**Work request**
Repeat the lines from the line with "Size: 1-1/4in." to the line with "This information may" in the listing below, keeping both end lines and adding nothing.

[Extracted records — start]

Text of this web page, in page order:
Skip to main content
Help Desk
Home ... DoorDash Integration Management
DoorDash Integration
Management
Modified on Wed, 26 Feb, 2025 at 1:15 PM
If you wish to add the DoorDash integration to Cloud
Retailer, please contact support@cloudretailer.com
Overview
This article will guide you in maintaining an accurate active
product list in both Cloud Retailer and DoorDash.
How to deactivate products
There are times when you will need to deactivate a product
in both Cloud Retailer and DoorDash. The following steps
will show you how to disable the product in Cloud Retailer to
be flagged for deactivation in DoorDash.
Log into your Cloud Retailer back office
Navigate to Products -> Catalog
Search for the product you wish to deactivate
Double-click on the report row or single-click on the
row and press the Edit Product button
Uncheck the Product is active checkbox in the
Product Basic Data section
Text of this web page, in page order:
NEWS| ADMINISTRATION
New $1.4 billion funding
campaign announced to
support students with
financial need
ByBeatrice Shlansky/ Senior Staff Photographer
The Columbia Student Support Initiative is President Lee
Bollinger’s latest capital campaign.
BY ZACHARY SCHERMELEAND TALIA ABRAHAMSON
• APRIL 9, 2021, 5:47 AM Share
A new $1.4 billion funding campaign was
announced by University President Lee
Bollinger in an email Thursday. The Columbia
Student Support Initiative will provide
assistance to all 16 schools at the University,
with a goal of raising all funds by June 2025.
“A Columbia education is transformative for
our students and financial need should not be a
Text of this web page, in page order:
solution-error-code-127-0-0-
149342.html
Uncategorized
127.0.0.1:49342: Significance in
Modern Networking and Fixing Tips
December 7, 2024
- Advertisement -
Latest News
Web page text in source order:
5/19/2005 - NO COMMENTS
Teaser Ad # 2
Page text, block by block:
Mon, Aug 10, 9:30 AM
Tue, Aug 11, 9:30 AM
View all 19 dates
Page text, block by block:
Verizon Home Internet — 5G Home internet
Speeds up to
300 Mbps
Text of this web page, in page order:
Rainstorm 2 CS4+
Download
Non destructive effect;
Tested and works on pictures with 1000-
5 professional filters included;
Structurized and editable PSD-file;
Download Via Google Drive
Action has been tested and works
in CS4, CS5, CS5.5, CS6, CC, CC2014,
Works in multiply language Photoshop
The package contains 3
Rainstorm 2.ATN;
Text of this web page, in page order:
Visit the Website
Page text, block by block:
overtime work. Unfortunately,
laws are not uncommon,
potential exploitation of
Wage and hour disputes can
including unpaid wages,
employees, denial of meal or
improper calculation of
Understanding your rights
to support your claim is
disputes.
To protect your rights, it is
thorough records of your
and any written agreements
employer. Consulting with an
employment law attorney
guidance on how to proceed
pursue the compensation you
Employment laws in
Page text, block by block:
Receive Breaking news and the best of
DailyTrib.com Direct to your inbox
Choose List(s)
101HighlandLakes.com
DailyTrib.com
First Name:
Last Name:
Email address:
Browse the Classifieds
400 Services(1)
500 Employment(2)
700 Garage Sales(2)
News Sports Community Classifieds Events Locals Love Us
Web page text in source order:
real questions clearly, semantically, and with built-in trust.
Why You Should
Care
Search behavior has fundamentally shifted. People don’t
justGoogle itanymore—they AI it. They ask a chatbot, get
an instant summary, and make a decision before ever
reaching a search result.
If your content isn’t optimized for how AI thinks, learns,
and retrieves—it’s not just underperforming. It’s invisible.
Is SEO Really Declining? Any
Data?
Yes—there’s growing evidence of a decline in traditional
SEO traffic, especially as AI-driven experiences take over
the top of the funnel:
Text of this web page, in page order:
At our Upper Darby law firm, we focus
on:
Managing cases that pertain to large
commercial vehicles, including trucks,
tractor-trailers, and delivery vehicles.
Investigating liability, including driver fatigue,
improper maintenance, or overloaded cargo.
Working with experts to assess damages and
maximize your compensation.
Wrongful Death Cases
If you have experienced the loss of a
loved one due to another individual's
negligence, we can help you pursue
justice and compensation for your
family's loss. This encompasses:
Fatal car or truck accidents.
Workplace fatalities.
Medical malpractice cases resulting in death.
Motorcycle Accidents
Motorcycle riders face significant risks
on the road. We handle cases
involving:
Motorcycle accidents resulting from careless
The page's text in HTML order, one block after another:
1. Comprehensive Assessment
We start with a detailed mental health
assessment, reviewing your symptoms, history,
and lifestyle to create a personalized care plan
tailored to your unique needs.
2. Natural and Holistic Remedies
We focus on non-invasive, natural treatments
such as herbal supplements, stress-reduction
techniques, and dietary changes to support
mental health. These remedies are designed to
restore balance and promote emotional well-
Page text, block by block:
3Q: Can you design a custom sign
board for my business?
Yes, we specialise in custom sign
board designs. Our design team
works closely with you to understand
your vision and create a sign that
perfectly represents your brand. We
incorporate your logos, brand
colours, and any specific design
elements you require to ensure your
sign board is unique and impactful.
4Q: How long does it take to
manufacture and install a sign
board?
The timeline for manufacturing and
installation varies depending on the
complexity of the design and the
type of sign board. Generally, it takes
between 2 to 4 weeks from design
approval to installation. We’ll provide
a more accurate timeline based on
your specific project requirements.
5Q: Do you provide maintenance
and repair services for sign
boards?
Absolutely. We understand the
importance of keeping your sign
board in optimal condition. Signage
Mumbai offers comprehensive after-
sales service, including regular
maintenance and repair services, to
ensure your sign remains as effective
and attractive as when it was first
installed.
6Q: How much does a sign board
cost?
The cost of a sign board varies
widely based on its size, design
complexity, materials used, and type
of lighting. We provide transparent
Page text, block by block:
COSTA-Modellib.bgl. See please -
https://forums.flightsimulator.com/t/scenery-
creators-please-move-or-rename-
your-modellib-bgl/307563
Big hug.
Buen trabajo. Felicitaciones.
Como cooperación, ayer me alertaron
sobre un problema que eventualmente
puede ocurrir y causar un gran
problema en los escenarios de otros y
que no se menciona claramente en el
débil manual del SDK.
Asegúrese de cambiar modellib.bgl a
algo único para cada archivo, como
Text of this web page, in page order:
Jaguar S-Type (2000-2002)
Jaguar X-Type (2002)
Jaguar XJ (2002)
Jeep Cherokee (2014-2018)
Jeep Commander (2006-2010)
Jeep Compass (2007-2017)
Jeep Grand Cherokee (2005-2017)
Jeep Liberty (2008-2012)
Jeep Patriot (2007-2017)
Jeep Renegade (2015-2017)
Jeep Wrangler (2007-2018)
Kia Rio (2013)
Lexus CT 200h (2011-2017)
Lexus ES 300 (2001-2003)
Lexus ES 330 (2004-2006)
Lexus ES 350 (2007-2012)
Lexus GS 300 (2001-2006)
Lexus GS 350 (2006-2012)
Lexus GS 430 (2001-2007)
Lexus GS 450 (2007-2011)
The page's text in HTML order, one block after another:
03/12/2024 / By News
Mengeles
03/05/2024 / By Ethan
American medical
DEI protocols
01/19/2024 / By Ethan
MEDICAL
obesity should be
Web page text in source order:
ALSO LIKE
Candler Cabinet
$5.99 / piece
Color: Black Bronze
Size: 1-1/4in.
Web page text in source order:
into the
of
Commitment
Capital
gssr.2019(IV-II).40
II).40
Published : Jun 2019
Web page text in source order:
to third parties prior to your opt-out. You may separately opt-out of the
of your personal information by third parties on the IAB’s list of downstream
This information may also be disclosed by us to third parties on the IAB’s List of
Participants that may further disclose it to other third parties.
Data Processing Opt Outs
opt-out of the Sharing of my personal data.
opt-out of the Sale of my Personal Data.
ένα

[Extracted records — finish]

**Result for this task**
Size: 1-1/4in.
Web page text in source order:
into the
of
Commitment
Capital
gssr.2019(IV-II).40
II).40
Published : Jun 2019
Web page text in source order:
to third parties prior to your opt-out. You may separately opt-out of the
of your personal information by third parties on the IAB’s list of downstream
This information may also be disclosed by us to third parties on the IAB’s List of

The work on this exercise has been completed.